I don't know what the deal is with S&M but I can never find a clean version of it anywhere (didn't intend on the pun :blush. All the versions I've had have had crackles and pops in them and no it wasn't on my end. Even if it was FLAC.

As far as Through the Never, my top tracks on that are Justice, and For Whom the Bell Tolls for their dynamics, and One for the bone-chilling 90-second intro. Best intro to that song out of all of the ones they've ever done, IMHO. Still makes me jump and I've listened to it a dozen times.

My only gripe with it is unfortunately on Enter Sandman, the crowd ruins it when someone gets hurt and James stops the song because of it.


----------



## spyders03 (Jan 5, 2013)

Yeah, I have a hard time finding a clean version of S&M too. 

I actually have a clean recording of it, remind me the next show you go to and I'll bring you one.

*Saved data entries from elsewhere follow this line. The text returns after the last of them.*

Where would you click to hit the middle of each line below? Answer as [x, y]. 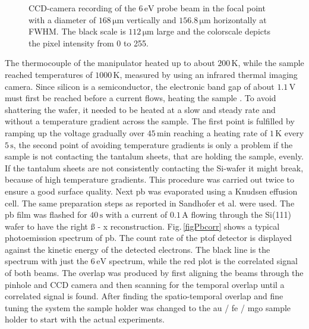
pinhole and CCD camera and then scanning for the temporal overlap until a [145, 284]
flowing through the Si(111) [241, 214]
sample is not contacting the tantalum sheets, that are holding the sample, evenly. [154, 156]
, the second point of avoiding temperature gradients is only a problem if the [153, 144]
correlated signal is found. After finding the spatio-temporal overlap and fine [144, 296]
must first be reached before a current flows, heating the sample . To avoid [141, 98]
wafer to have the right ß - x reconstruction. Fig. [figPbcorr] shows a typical [142, 226]
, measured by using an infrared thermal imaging [209, 74]
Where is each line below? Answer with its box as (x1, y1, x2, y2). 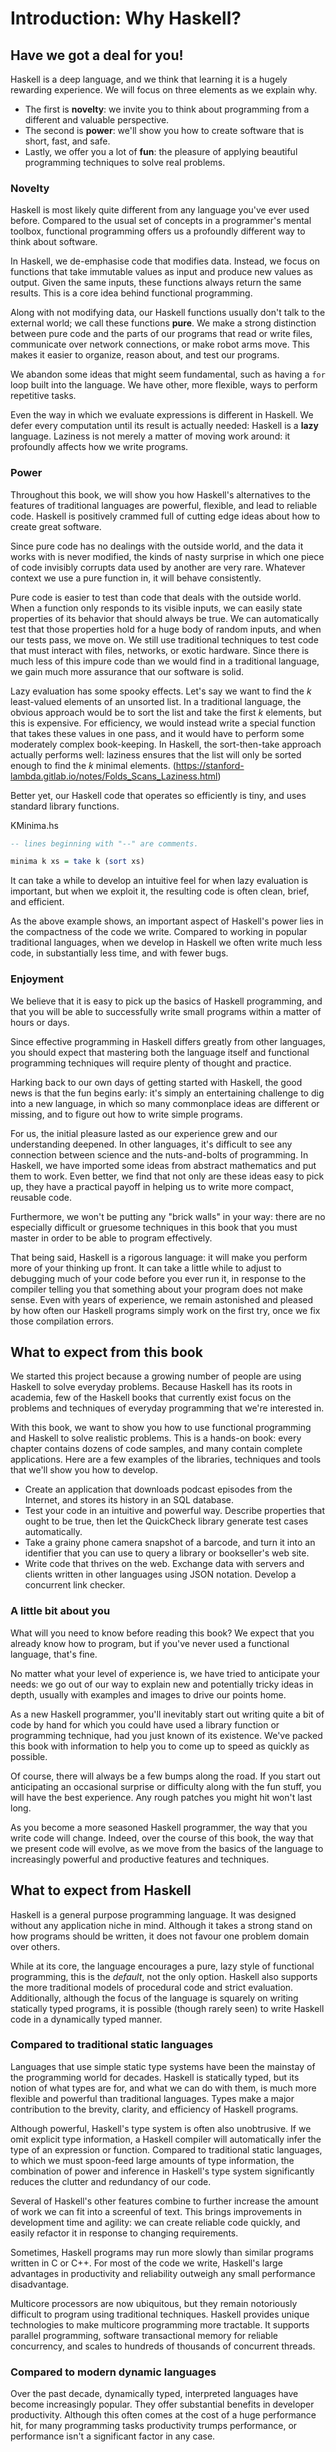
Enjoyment (10, 972, 64, 986)
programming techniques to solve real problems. (24, 157, 226, 168)
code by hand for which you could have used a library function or (10, 1718, 280, 1731)
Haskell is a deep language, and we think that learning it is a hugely (10, 73, 288, 85)
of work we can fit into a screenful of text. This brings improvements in (10, 2205, 302, 2217)
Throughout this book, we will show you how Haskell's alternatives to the (10, 488, 311, 501)
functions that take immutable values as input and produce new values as (10, 266, 313, 278)
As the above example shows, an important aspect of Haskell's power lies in (10, 915, 324, 927)
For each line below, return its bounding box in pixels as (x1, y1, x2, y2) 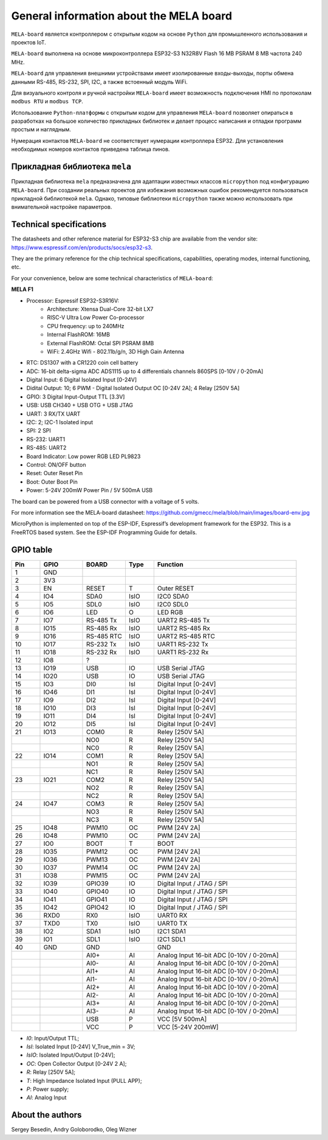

I also had the 24kt DCC of one of the albums when I was in High school, let one of my friends borrow it. He scratched it, then decided he would try and fix it... we all know how that ended up.


----------



## mr. fusion (Jan 10, 2013)

Garage Inc is a great sounding album, as is Master of Puppets


----------



## ISTundra (Jan 3, 2009)

mr. fusion said:


> Garage Inc is a great sounding album, as is Master of Puppets


Sorry man... I like a lot of the songs on it, but Garage Inc is a horrible album SQ-wise. it's loud and dynamically bricked. The original $5.98 Garage Days Revisited EP is pretty good, at least as good as RTL and MOP, sound-wise.


----------



## SHOToonz (Sep 18, 2007)

Thanks for the suggestion of Through The Never. Either the recording is fantastic or my system's better than I thought cuz the intro to One literally scared the hell out of me and almost initiated a flashback. Spectacular album, btw.


----------



## slowsedan01 (May 4, 2008)

Its a shame really that Death Magnetic's production is so terrible. It really is one of their greatest records since the Black Album and its unfortunate that every song was actually cut in clipping. Unforgiven III really rips. To make matters worse, because Lars is such an egomaniac he denied that there were production quality issues and said it was one of the best produced albums they've released.


----------



## strakele (Mar 2, 2009)

For all those who want a non-compressed-to-hell version of Death Magnetic, search for a download of the album from guitar hero (or rock band.. one of those games).

The people who made the game got the pre-mastered tracks to separate out the instruments and didn't brickwall it when they put it all together.


----------